The narrative claims that the US measles outbreak is "under control" and that vitamin A is an effective therapeutic alternative to the MMR vaccine. Robert F. Kennedy Jr, Secretary of Health, has carried this discourse in several public statements in 2025 and 2026, against expert advice (FactCheck.org, NPR, CNN, McGill OSS). The United States crossed more than 1,600 measles cases in Q1 2026.

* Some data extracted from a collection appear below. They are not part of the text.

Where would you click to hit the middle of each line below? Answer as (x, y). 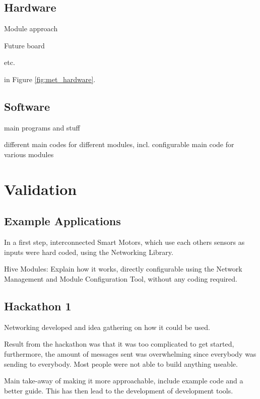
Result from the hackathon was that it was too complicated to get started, (119, 344)
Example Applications (62, 221)
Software (27, 106)
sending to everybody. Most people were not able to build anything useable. (121, 363)
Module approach (31, 28)
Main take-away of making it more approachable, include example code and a (124, 381)
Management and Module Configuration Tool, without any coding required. (121, 278)
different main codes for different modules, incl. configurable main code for (119, 144)
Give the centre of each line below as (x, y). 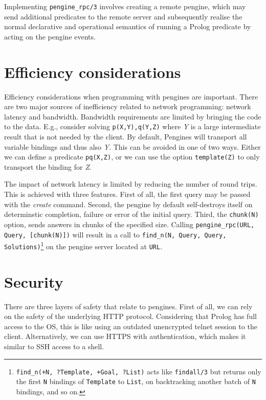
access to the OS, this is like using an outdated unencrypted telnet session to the (131, 326)
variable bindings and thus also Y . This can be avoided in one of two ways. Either (132, 146)
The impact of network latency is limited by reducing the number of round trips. (131, 184)
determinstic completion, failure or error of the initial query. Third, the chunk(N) (131, 214)
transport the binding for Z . (48, 166)
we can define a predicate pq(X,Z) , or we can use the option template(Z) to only (132, 157)
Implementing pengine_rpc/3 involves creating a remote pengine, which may (125, 6)
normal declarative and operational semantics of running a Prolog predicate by (128, 26)
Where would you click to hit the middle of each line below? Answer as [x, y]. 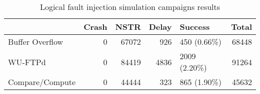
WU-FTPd [27, 62]
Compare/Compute [42, 82]
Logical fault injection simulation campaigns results [130, 7]
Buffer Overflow [36, 42]
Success [195, 27]
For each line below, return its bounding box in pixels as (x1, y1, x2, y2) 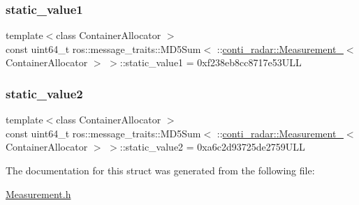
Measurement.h (6, 186, 71, 201)
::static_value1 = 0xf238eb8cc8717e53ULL (119, 55, 302, 70)
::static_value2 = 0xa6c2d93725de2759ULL (119, 139, 305, 154)
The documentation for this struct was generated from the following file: (6, 163, 315, 177)
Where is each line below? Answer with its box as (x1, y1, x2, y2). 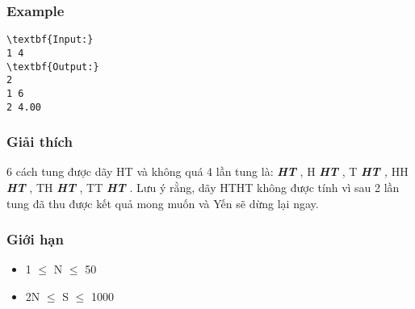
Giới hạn (6, 229, 64, 249)
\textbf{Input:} (6, 34, 94, 46)
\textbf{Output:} (6, 61, 99, 73)
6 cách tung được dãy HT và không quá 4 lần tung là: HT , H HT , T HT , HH (6, 163, 409, 180)
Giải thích (6, 132, 73, 152)
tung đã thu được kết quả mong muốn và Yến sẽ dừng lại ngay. (6, 194, 319, 211)
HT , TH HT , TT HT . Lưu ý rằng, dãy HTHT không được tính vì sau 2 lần (6, 178, 400, 195)
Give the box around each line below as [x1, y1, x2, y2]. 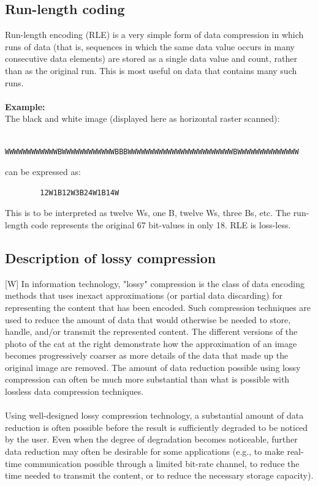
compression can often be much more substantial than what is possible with [5, 373, 290, 386]
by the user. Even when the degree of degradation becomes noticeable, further [5, 433, 298, 446]
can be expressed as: [5, 165, 81, 178]
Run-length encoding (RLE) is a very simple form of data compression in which [5, 28, 304, 41]
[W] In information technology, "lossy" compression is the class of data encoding [5, 277, 305, 290]
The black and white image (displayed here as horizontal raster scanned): [5, 112, 280, 125]
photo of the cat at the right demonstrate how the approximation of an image [5, 337, 297, 350]
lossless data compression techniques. [5, 385, 144, 398]
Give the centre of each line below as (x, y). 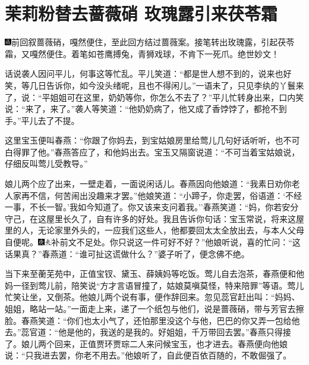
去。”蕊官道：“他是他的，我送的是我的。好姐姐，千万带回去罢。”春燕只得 (144, 332)
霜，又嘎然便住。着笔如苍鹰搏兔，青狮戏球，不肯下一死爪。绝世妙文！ (142, 53)
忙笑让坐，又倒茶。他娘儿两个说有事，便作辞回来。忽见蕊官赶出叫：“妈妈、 (152, 297)
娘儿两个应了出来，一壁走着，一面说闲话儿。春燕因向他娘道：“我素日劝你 (148, 184)
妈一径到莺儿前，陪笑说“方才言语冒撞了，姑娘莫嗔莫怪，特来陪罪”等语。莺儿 (154, 285)
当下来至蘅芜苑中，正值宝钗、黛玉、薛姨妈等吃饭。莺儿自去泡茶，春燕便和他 (154, 274)
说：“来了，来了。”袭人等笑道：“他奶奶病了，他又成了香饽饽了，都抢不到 (146, 109)
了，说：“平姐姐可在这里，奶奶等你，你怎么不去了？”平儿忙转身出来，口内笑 (154, 97)
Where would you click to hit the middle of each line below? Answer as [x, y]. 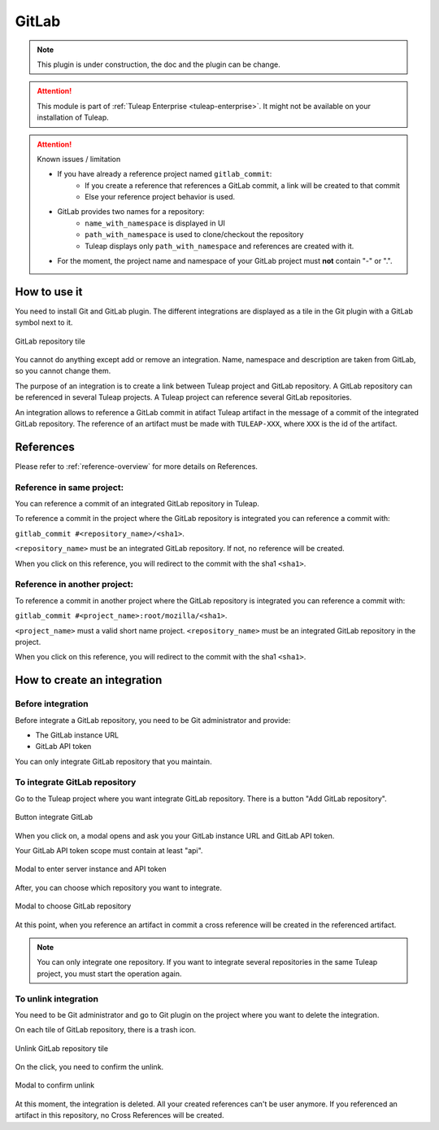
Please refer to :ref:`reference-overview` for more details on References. [136, 466]
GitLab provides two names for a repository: [131, 212]
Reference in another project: [74, 585]
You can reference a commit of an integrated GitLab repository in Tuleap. [137, 504]
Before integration [52, 704]
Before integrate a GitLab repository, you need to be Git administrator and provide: [153, 720]
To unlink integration [57, 999]
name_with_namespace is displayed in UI [155, 223]
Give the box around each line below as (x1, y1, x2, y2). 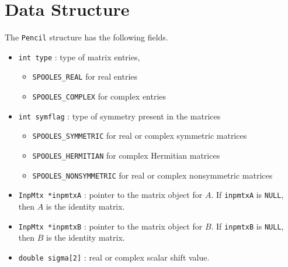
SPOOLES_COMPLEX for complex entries (32, 90, 166, 102)
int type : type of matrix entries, (18, 50, 140, 63)
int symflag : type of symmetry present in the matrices (18, 109, 221, 122)
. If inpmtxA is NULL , (211, 189, 284, 201)
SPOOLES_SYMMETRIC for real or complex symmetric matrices (32, 129, 247, 142)
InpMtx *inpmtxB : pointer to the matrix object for (18, 220, 203, 232)
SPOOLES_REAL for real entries (32, 70, 138, 83)
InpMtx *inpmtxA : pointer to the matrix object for (18, 189, 203, 201)
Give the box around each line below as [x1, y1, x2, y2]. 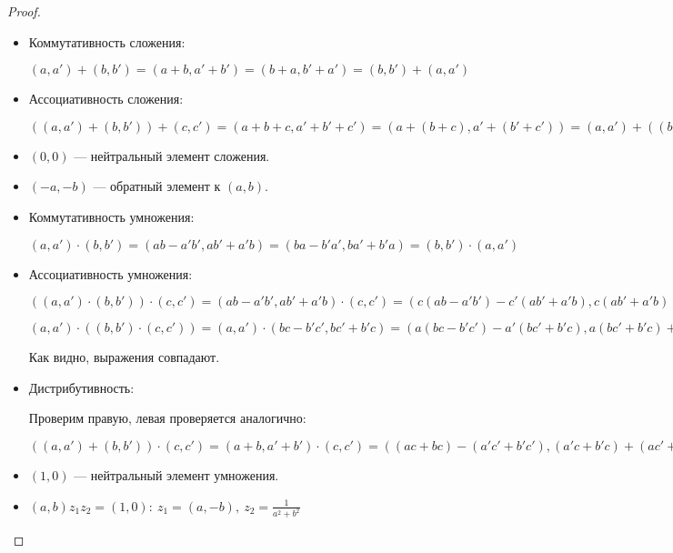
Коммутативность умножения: [28, 206, 195, 226]
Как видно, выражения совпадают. [28, 347, 220, 367]
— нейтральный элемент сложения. [74, 146, 270, 165]
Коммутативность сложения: [28, 32, 186, 51]
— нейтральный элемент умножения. [74, 465, 279, 484]
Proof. [7, 2, 41, 20]
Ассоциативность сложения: [28, 89, 184, 108]
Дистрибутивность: [28, 377, 135, 397]
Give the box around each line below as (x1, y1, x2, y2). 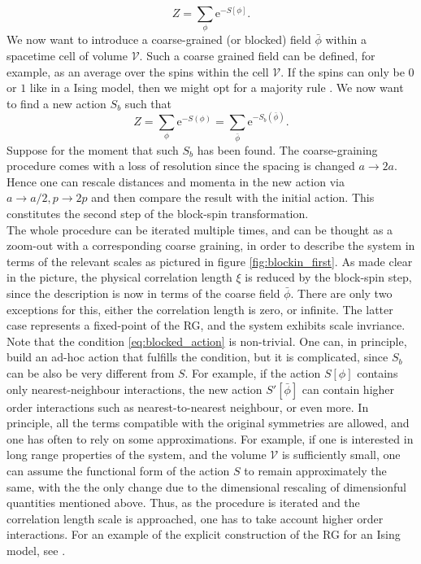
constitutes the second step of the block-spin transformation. (7, 205, 309, 222)
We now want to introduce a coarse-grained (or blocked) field (7, 31, 311, 48)
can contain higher (302, 380, 395, 397)
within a (325, 31, 367, 48)
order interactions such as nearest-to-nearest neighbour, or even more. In (7, 398, 369, 415)
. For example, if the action (184, 365, 321, 382)
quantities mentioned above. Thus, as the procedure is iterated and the (7, 494, 360, 511)
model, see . (7, 541, 66, 558)
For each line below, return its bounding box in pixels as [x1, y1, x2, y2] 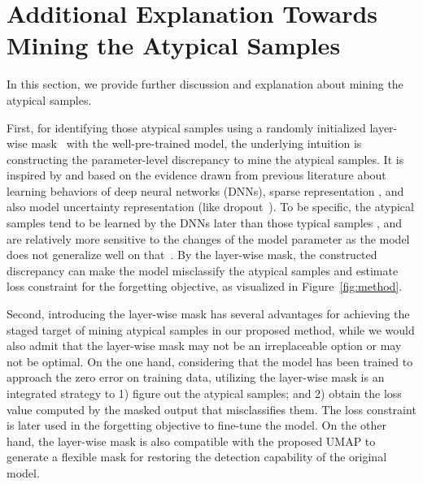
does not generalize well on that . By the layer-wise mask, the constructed [7, 246, 377, 263]
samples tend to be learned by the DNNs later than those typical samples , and [7, 214, 403, 231]
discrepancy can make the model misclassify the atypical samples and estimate [7, 261, 399, 279]
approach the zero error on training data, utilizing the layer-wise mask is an [7, 369, 385, 386]
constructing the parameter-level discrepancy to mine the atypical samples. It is [7, 150, 404, 167]
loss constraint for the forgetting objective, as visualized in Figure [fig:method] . [7, 278, 403, 295]
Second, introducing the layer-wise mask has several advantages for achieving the [7, 305, 410, 322]
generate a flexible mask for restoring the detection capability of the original [7, 448, 387, 465]
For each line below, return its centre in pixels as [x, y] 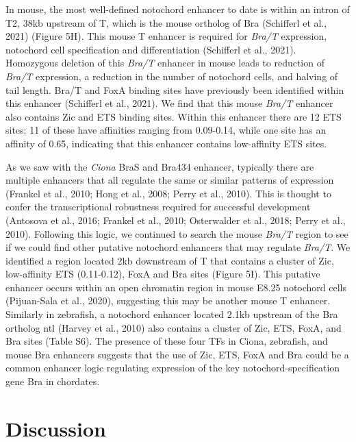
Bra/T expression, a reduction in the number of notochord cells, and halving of [172, 76]
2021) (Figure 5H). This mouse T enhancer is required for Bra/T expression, [166, 36]
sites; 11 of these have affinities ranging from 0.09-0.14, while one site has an [166, 130]
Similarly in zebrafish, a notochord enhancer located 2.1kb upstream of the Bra [172, 314]
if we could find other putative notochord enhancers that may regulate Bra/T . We [178, 247]
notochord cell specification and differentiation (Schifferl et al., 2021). [151, 49]
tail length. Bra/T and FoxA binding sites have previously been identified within [175, 89]
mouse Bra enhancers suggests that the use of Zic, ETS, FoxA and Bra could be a [177, 354]
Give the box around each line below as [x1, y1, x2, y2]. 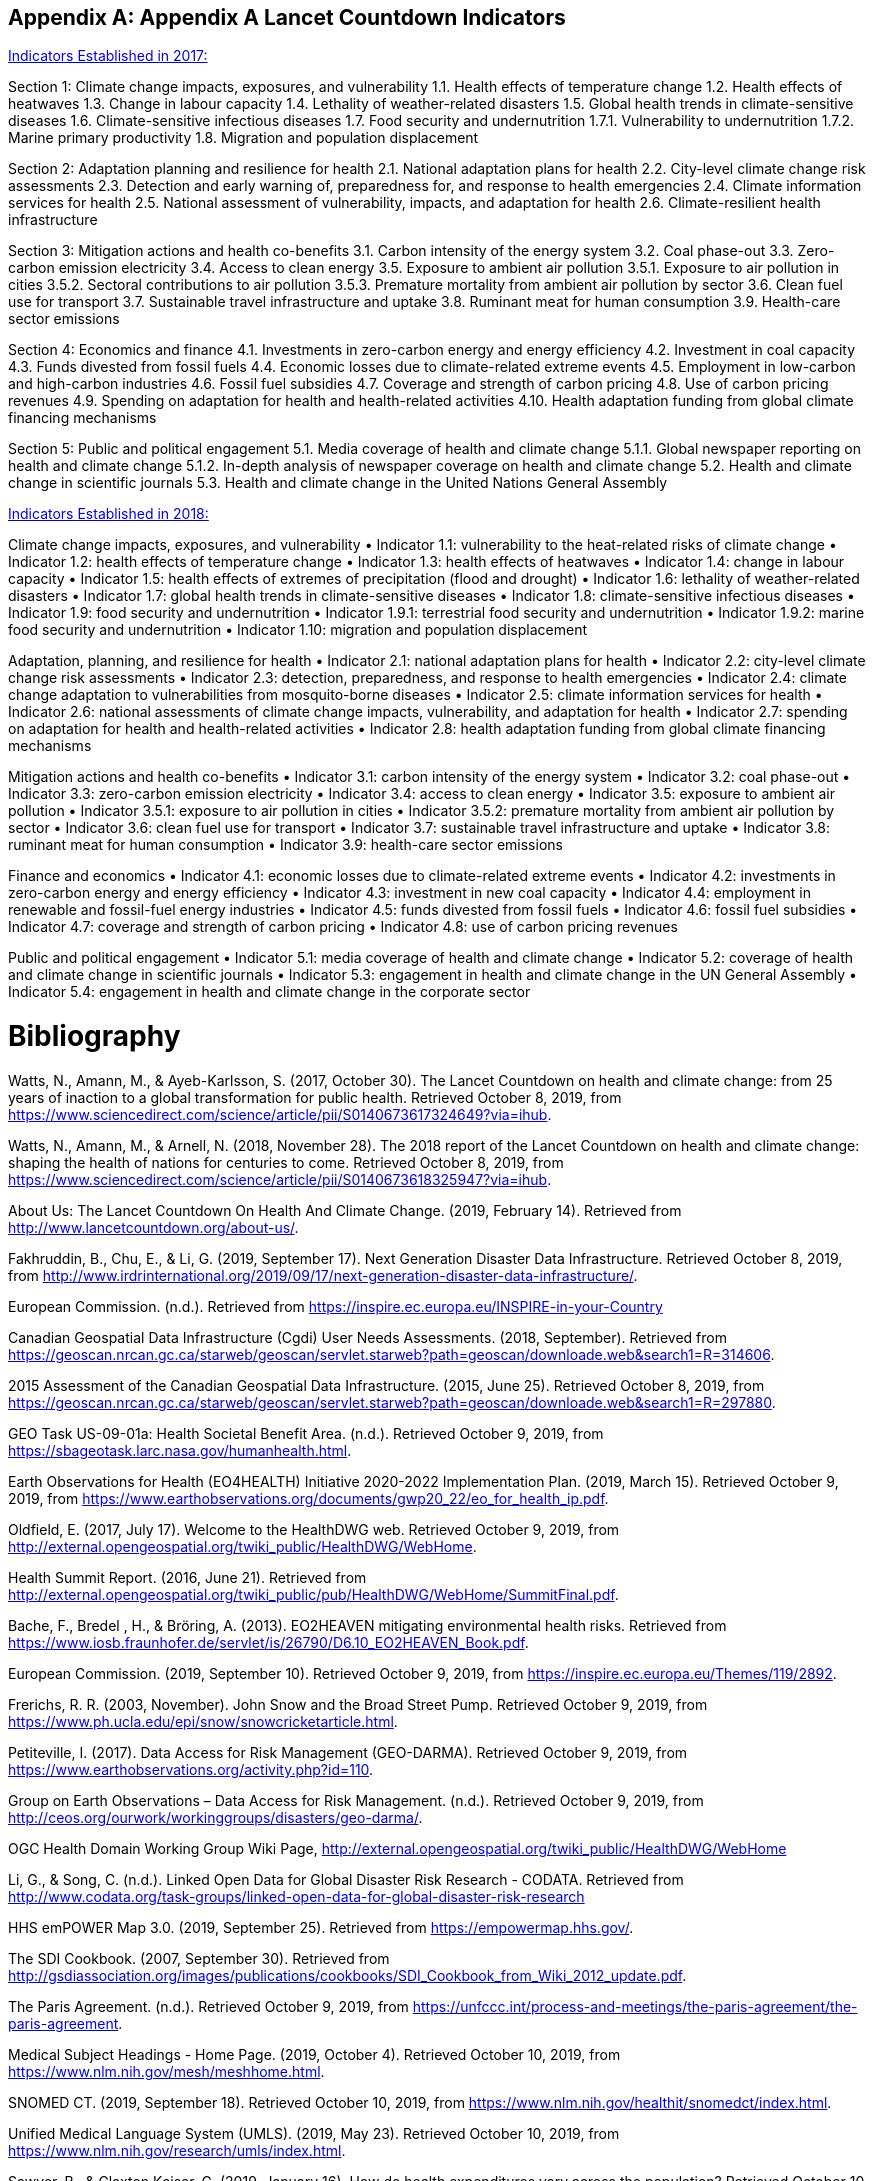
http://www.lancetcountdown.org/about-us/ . [8, 1218, 299, 1236]
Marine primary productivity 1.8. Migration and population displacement [8, 129, 479, 147]
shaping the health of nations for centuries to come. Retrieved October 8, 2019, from [8, 1153, 564, 1171]
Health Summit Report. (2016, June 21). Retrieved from [8, 1568, 367, 1586]
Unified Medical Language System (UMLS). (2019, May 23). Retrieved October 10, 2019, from [8, 2124, 620, 2142]
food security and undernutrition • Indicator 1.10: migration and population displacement [8, 621, 587, 639]
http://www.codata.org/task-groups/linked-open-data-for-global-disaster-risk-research [8, 1887, 585, 1905]
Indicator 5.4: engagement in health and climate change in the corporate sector [8, 983, 531, 1001]
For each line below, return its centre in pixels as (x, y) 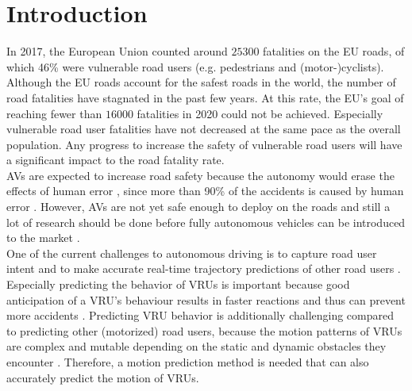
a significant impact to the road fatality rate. (116, 160)
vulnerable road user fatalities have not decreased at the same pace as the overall (204, 129)
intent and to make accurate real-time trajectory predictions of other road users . (204, 268)
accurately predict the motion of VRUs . (103, 377)
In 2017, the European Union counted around (117, 51)
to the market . (43, 238)
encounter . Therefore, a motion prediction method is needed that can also (188, 362)
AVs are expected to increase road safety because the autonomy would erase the (200, 175)
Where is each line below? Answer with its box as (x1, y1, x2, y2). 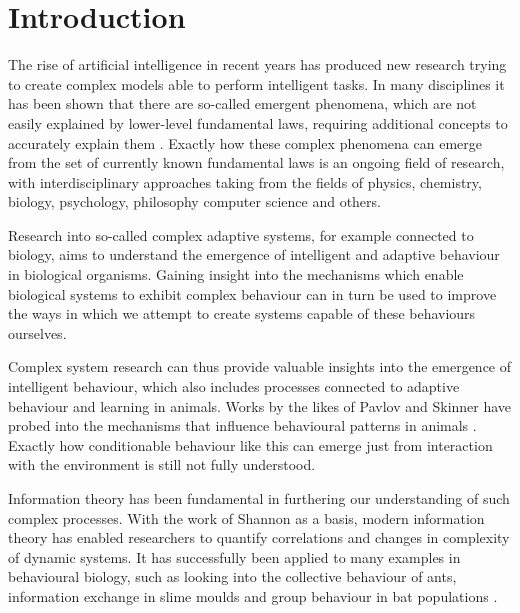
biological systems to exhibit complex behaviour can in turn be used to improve (8, 283, 497, 304)
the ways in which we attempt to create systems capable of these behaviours (8, 303, 476, 324)
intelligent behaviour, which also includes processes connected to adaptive (8, 376, 460, 397)
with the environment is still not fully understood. (8, 454, 316, 475)
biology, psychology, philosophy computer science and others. (8, 191, 381, 212)
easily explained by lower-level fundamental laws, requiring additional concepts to (8, 112, 508, 133)
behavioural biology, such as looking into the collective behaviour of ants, (8, 566, 457, 587)
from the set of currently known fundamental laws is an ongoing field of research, (8, 152, 505, 173)
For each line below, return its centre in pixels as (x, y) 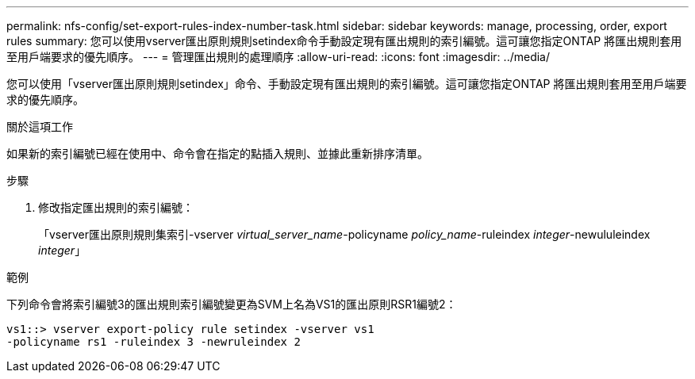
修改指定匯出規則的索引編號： (116, 207)
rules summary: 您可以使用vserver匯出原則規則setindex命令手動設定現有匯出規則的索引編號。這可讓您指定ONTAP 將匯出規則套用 (344, 41)
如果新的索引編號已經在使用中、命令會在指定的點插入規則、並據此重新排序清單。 (217, 153)
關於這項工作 (40, 126)
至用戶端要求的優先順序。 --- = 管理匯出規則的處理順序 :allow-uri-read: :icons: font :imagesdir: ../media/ (278, 57)
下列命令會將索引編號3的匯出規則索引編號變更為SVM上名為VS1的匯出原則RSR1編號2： (232, 304)
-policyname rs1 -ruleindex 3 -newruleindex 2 (154, 342)
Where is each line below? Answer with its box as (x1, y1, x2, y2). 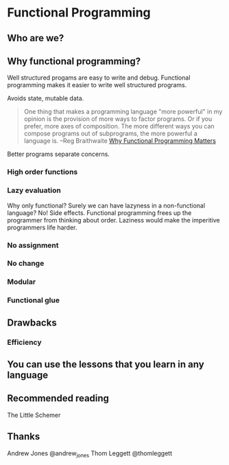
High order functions (7, 167, 78, 177)
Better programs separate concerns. (7, 150, 110, 159)
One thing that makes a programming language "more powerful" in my (23, 108, 223, 116)
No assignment (7, 240, 60, 250)
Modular (7, 277, 36, 286)
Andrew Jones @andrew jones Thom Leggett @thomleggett (7, 449, 173, 459)
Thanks (7, 431, 40, 442)
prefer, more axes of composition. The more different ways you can (23, 122, 215, 131)

First seen: February 15, 2025Final amplifier: Robert F. Kennedy Jr, Secretary of Health (HHS) + anti-vaccine ecosystem

Executive summary

U.S. Department of Health officials led by Robert F. Kennedy Jr allegedly downplayed the 2026 measles outbreak (1,800 confirmed cases) while promoting vitamin A as an alternative to MMR vaccination, according to critics of the anti-vaccine movement.

What is observed

Between January and November 2026, the United States recorded 1,837 confirmed measles cases across 37 states according to CDC data. Several public statements from officials near the Health Secretary questioned MMR vaccine effectiveness and cited serological data showing estimated vaccination coverage of 92.3 percent in certain states. Institutional communication content promoted vitamin A supplements as a complementary epidemic control measure. An internal public health report cites an exchange where a HHS official allegedly stated that 'measles falls under symptom management rather than eradication.'

What this does not prove

These observations do not prove that HHS deliberately lied or committed intentional fraud. They do not demonstrate direct causation between vitamin A promotion and increased cases. The fact that certain officials expressed skepticism does not confirm a coordinated official policy of measles denial. Exclusive attribution to RFK Jr does not account for institutional variables, conflicting political pressures, or divided scientific opinions within HHS. The case count (1,800) could result from multiple epidemiological factors not isolated in this narrative.

Confidence level

BAS

Confidence level is low due to lack of verified public documentation of attributed statements, absence of confirmed written traces of the cited internal report, and inability to distinguish between legitimate policy criticism and deliberate disinformation without access to HHS decision-making archives.

Methodological limits

This brief relies on the analysis of publicly accessible content (OSINT). Attribution to us-domestic is based on converging technical and editorial indicators, without access to the internal communications of designated actors. Volume data reflects content captured by our 567-source pipeline and does not constitute an exhaustive census.

How to cite this investigation

DisInfo Monitor (2026), "False authority: HHS under RFK Jr denies measles surge, promotes vitamin A", independent publication, disinfo-monitor.com/en/narrative/la-rougeole-est-sous-controle---mieux-vaut-prendre-des-vitamines-a, first detected April 27, 2026, last updated May 4, 2026, accessed May 19, 2026.